Once you have tasks, you can chain them together using createWorkflow. The output of one task becomes the input to the next.

const fetchUser = defineTask(async (userId: string) => {
  const { api } = getContext();
  return api.getUser(userId);
});

const enrichUser = defineTask(async (user: User) => {
  const { api } = getContext();
  const profile = await api.getProfile(user.id);
  return { ...user, profile };
});

const formatUser = defineTask(async (enrichedUser: EnrichedUser) => {
  return `${enrichedUser.name} (${enrichedUser.profile.title})`;
});

// Chain them together into a workflow
const getUserDisplay = createWorkflow(
  fetchUser,
  enrichUser,
  formatUser
);
// This creates a new, single Task that runs all three in sequence.

Step 4: run Provides the Context

Tasks need a context to execute. The run function, created by createContext, provides it.

import { createContext, type Scope } from '@doeixd/effectively';

// Define your context interface (scope is required)
interface AppContext {
  scope: Scope;  // Required by the library
  greeting: string;
  api: ApiClient;
}

// Create your app's context with default dependencies
const { run } = createContext<AppContext>({
  greeting: 'Hello',
  api: myApiClient
});

// Run a single task
const message = await run(greet, 'World');

// Run a workflow (which is also just a Task!)
const display = await run(getUserDisplay, 'user-123');

Step 5: Effect Handlers

Here's where Effectively gets powerful: you can build algebraic effect handlers on top of the context system. These allow you to define abstract effects (like "get user input" or "log a message") and provide different implementations in different contexts.
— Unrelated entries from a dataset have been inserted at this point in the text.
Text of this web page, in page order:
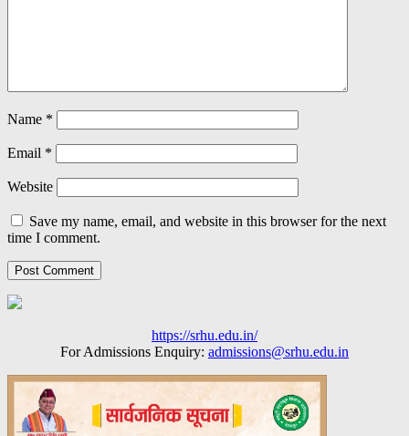
Name *
Email *
Website
Save my name, email, and website in this browser for the next
time I comment.
https://srhu.edu.in/
For Admissions Enquiry: admissions@srhu.edu.in

// Define an effect interface
interface Effects {
  input: (prompt: string) => Promise<string>;
  log: (message: string) => Promise<void>;
}

// A task that uses effects abstractly
const greetUser = defineTask(async () => {
  const { input, log } = getContext<AppContext & Effects>();
  
  const name = await input("What's your name?");
  const greeting = `Hello, ${name}!`;
  await log(greeting);
  return greeting;
});

// Provide different implementations for different contexts
const webEffects: Effects = {
  input: (prompt) => Promise.resolve(window.prompt(prompt) || ''),
  log: (msg) => { console.log(msg); return Promise.resolve(); }
};

const testEffects: Effects = {
  input: (prompt) => Promise.resolve('Test User'),
  log: (msg) => Promise.resolve() // Silent in tests
};

// Use with different effect implementations
await run(greetUser, undefined, { overrides: webEffects });    // Web version
await run(greetUser, undefined, { overrides: testEffects });  // Test version

Algebraic effect handlers let you write code that's abstract over side effects, making it highly testable and composable. The context system naturally provides this capability without additional complexity.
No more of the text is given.